During September 25–December 31, 2022, 17 children aged ≤12 years with probable or confirmed mpox were identified through national surveillance. CDC provided a questionnaire to state and local health departments for collection of the child’s history of exposure to any person with mpox§ during the previous 3 weeks, exposure settings, types of contact (e.g., skin-to-skin, being held or cuddled, diaper change, or toilet use), and precautions taken by the person with mpox (e.g., practiced isolation or covered lesions). This activity was reviewed by CDC and was conducted consistent with applicable federal law and CDC policy.¶
Three of the 17 pediatric patients were aged ≤7 days and had likely perinatal exposures; all three neonates were non-Hispanic Black or African American (Black). Two of these three mpox cases in neonates were previously reported (2). Ten of the remaining children were aged 0–4 years, and four children were aged 5–12 years. Nine patients were boys, and five were girls; nine were Black, two were Hispanic or Latino, and three were non-Hispanic White. Seven of the children aged 0–4 years, and two of those aged 5–12 years had known exposure to a person with mpox (Table); in five cases, the exposure source was unknown.
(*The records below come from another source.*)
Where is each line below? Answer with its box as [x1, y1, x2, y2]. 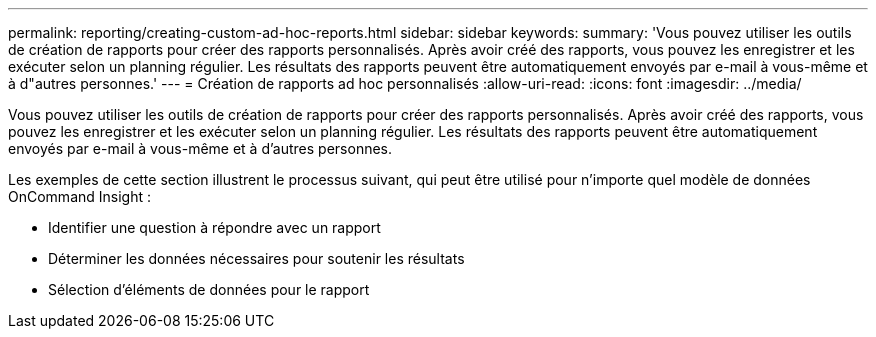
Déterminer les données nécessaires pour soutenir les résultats [48, 250, 465, 267]
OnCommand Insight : [8, 188, 151, 205]
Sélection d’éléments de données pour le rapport [48, 281, 370, 298]
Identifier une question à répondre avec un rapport [48, 219, 381, 236]
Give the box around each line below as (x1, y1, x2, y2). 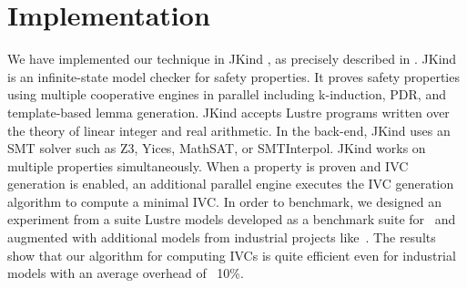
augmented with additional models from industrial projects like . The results (7, 228, 436, 247)
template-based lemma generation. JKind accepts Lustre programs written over (7, 102, 450, 121)
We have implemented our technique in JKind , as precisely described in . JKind (7, 49, 457, 68)
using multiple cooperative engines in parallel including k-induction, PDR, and (7, 85, 446, 104)
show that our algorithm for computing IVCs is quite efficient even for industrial (7, 245, 456, 264)
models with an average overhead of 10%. (7, 263, 244, 283)
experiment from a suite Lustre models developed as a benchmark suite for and (7, 210, 456, 229)
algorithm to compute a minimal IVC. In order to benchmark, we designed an (7, 191, 442, 211)

Six of the seven children aged 0–4 years and both children aged 5–12 years known to be exposed to mpox were exposed by a caregiver or a household contact. Five of nine children with known exposure to a person with mpox were reported to have had close physical contact; notably, four of five children aged 0–4 years had skin-to-skin contact. Five of the nine children were exposed to a person with mpox who reported taking at least one precaution, including four persons who reported isolating. Two of these household contacts reported sharing a bed, bedroom, or bathroom with the child. Evidence suggests persons with mpox might transmit the virus up to 4 days before symptom onset (3); review of children’s case histories suggest that in at least three cases, the person with mpox (i.e., the exposure source) did not begin isolating until after had they received a diagnosis.
This report includes the first three U.S. mpox cases reported in newborns in the 2022 outbreak; these cases were not included in the earlier report of cases of diagnosed persons aged <18 years during May 17–September 24, 2022, (1) but two of the cases were included in a subsequent report (2). Among children aged ≤12 years with mpox who had a known exposure to a person with mpox, the majority were exposed by household contacts or caregivers with mpox, consistent with previous findings (1). This report describes precautions taken by persons with mpox to whom pediatric patients were exposed. Not all persons with mpox reported taking precautions, and children might have been exposed to mpox before initiation of precautions. As described in a recent case report of mpox in a toddler (4), precautions taken might not have been sufficient to prevent transmission from caregivers to children.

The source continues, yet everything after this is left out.